Reputation: 116
I have the following events table, I would like to group them smaller time buckets as specified below.
The table have to be divided into smaller sets where start and end row of the set is determined by geohash if the geohash is same then set keep including the rows until it found next geohash as different.
key time_stamp geohash
k1 1 abcdfg
k1 5 abcdfg
k1 7 abcdf1
k1 9 abcdfg
k1 10 abcdf2
k1 12 abcdf2
k1 21 abcdf2
How can I produce the following output using Apache Spark SQL syntax
key geohash first_time last_time duration num_events
k1 abcdfg 1 5 4 2
k1 abcdf1 7 7 0 1
k1 abcdfg 9 9 0 1
k1 abcdf2 10 21 11 3
Can someone help me in achieving this.
Upvotes: 0
Views: 371
Reputation: 222672
This is a kind of gaps-and-island problem.
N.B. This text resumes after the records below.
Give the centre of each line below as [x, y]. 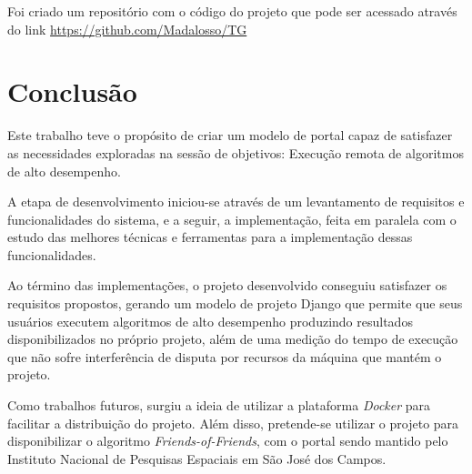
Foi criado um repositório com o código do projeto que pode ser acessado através [232, 11]
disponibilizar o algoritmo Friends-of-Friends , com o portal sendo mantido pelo [228, 441]
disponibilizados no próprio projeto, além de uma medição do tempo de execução [233, 339]
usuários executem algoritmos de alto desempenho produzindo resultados [210, 321]
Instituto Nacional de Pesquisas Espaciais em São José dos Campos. [197, 458]
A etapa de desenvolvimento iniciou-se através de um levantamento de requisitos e [236, 202]
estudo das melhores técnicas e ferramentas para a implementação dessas [210, 237]
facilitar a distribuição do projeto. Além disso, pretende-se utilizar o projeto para [233, 423]
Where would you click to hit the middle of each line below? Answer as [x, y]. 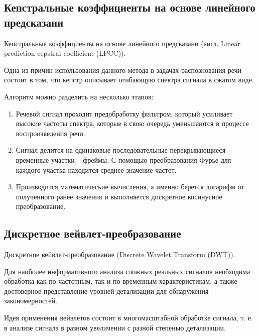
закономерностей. [31, 301]
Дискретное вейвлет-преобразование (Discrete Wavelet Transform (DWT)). [120, 254]
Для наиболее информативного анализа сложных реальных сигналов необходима [127, 271]
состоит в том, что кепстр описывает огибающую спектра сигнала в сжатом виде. [129, 80]
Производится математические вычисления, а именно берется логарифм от [130, 187]
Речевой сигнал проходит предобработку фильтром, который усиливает [124, 113]
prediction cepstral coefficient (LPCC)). [65, 53]
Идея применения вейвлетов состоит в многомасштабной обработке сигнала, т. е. [128, 318]
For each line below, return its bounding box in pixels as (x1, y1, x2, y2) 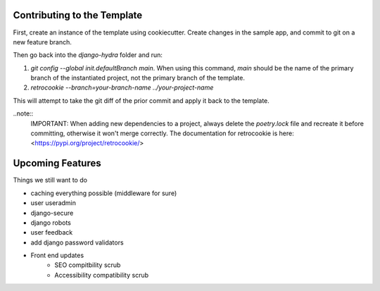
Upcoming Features (13, 157, 101, 169)
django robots (30, 218, 72, 227)
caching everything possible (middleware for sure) (30, 189, 177, 197)
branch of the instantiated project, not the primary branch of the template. (30, 74, 246, 82)
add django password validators (30, 238, 124, 247)
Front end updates (30, 251, 84, 260)
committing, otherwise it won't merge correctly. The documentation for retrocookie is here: (30, 129, 295, 137)
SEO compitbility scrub (54, 261, 121, 269)
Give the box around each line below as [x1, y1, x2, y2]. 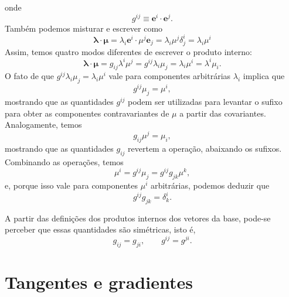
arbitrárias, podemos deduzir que [150, 179, 270, 191]
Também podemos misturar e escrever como [5, 22, 163, 34]
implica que [243, 70, 285, 82]
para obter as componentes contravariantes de [5, 107, 169, 119]
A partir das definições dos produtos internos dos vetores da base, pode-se [5, 211, 271, 224]
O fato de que [5, 70, 54, 82]
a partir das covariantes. [179, 107, 266, 119]
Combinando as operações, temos [5, 155, 124, 168]
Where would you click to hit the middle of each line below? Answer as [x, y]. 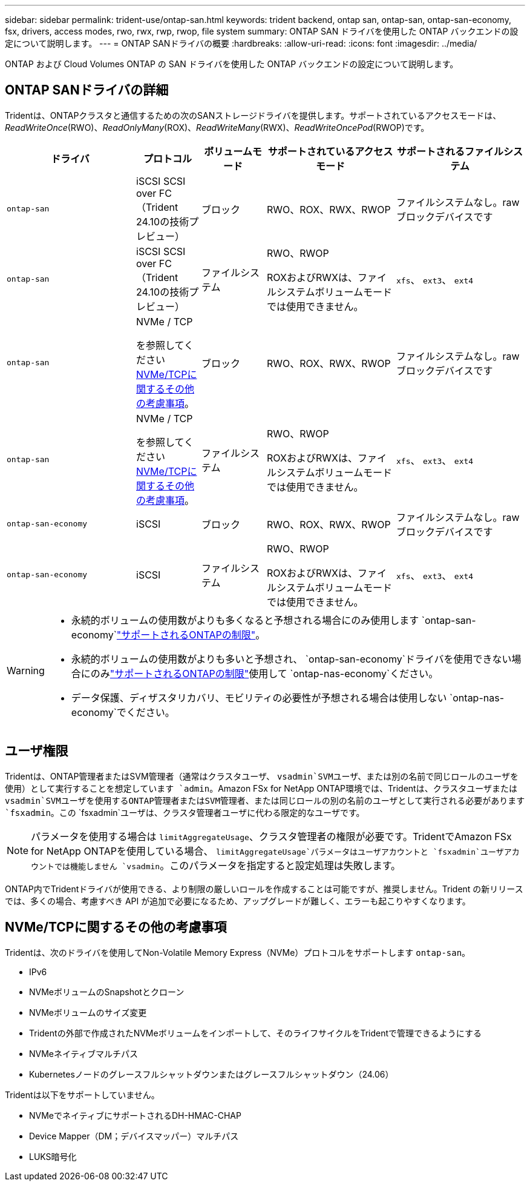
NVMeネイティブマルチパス [83, 1053]
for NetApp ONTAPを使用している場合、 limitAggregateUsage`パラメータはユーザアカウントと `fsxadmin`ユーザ [267, 851]
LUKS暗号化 [53, 1156]
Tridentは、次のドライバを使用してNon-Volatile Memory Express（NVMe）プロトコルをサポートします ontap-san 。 [238, 952]
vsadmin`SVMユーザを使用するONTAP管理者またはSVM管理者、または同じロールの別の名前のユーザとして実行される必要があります [265, 800]
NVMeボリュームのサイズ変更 [88, 1012]
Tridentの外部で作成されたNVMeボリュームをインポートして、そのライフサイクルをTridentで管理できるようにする [255, 1033]
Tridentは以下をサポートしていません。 [82, 1095]
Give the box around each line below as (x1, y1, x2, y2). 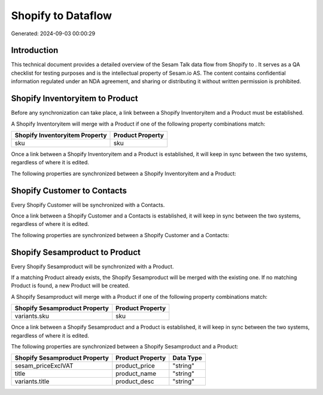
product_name (115, 369, 157, 378)
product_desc (115, 377, 155, 385)
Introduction (11, 45, 59, 56)
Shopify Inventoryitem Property (14, 131, 107, 139)
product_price (115, 362, 156, 370)
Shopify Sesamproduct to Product (11, 247, 141, 257)
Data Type (172, 354, 203, 362)
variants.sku (14, 312, 49, 320)
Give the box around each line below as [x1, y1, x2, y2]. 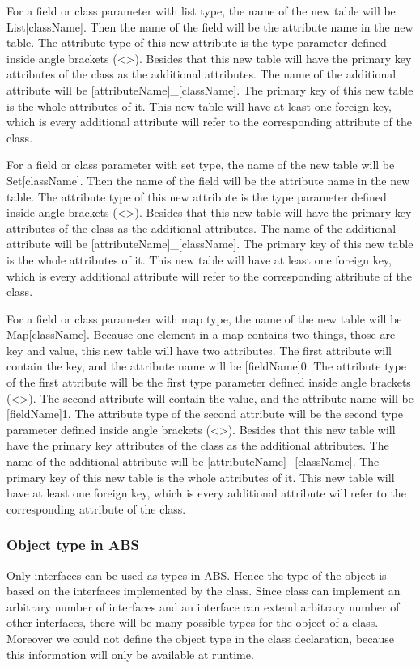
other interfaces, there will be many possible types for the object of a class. [6, 614, 379, 631]
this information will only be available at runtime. [6, 645, 254, 662]
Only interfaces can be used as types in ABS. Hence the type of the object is [6, 566, 387, 583]
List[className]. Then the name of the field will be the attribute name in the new [6, 18, 414, 35]
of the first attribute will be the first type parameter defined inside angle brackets [6, 374, 411, 391]
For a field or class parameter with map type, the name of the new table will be [6, 310, 402, 327]
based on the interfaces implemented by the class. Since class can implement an [6, 582, 401, 599]
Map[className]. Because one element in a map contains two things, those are [6, 326, 396, 343]
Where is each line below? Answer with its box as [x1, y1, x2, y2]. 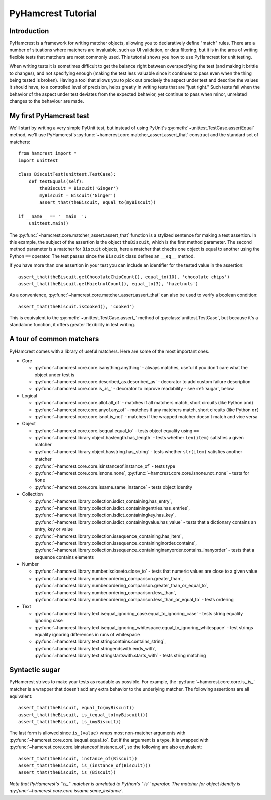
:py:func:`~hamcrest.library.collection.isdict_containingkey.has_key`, [34, 512, 176, 518]
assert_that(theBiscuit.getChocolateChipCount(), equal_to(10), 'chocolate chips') [18, 274, 230, 280]
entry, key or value [34, 526, 73, 532]
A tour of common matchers [9, 335, 99, 344]
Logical [22, 392, 37, 399]
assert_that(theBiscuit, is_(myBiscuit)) [18, 719, 121, 725]
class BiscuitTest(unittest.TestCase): [18, 171, 116, 177]
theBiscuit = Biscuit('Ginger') [39, 186, 119, 191]
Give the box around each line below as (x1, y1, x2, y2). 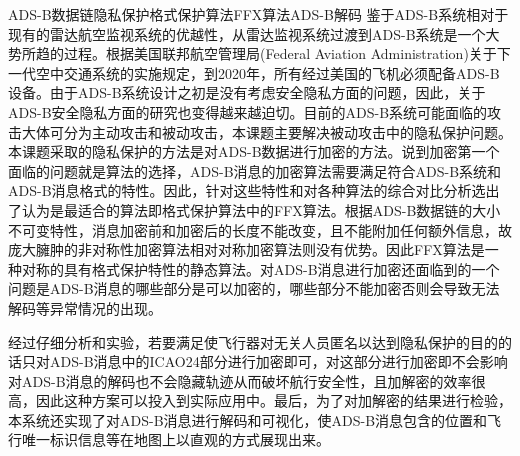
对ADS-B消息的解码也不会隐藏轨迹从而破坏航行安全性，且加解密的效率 (8, 370, 472, 391)
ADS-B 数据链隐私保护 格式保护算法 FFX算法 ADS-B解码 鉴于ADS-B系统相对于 (8, 4, 509, 24)
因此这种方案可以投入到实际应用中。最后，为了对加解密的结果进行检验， (35, 390, 512, 411)
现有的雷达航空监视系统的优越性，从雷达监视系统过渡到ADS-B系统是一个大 (8, 23, 500, 44)
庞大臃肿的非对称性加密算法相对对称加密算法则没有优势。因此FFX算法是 (8, 239, 485, 260)
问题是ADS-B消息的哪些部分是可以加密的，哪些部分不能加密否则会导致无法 (8, 278, 500, 299)
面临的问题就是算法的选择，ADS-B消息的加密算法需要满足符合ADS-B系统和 (8, 160, 502, 181)
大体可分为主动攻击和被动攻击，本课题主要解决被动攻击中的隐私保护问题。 (21, 121, 512, 142)
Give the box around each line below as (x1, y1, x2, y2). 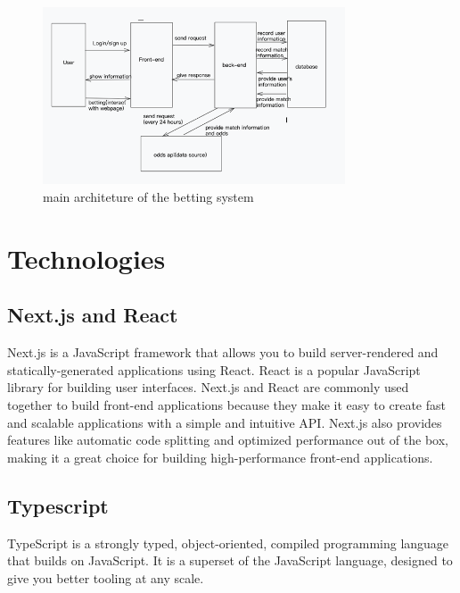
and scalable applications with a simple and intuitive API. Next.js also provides (7, 413, 442, 431)
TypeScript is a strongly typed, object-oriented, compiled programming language (7, 533, 449, 552)
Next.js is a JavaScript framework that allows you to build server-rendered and (7, 343, 439, 362)
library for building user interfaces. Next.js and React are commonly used (7, 378, 409, 397)
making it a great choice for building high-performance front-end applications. (7, 447, 433, 466)
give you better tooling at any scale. (7, 568, 204, 587)
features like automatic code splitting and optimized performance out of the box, (7, 430, 448, 449)
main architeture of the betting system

Here is one way to solve it using row_number()
and aggregation:
select
key,
geohash,
min(timestamp) first_time,
max(timestamp) last_time,
max(timestamp) - min(timestamp) duration,
count(*) num_events
from (
select
t.*,
row_number() over(partition by key order by timestamp) rn1,
row_number() over(partition by key, geohash order by timestamp) rn2
from mytable t
) t
group by
key,
geohash,
rn1 - rn2
And, just for the fun of it: you could also do this with a conditional window sum:
select
key,
geohash,
min(timestamp) first_time,
max(timestamp) last_time,
max(timestamp) - min(timestamp) duration,
count(*) num_events
from (
select
t.*,
sum(case when lag_geohash = geohash then 0 else 1 end)
over(partition by key order by timestamp) grp
from (
select
t.*,
lag(geohash) over(partition by key order by timestamp) lag_geohash
from mytable t
) t
) t
group by
key,
geohash,
grp
Upvotes: 5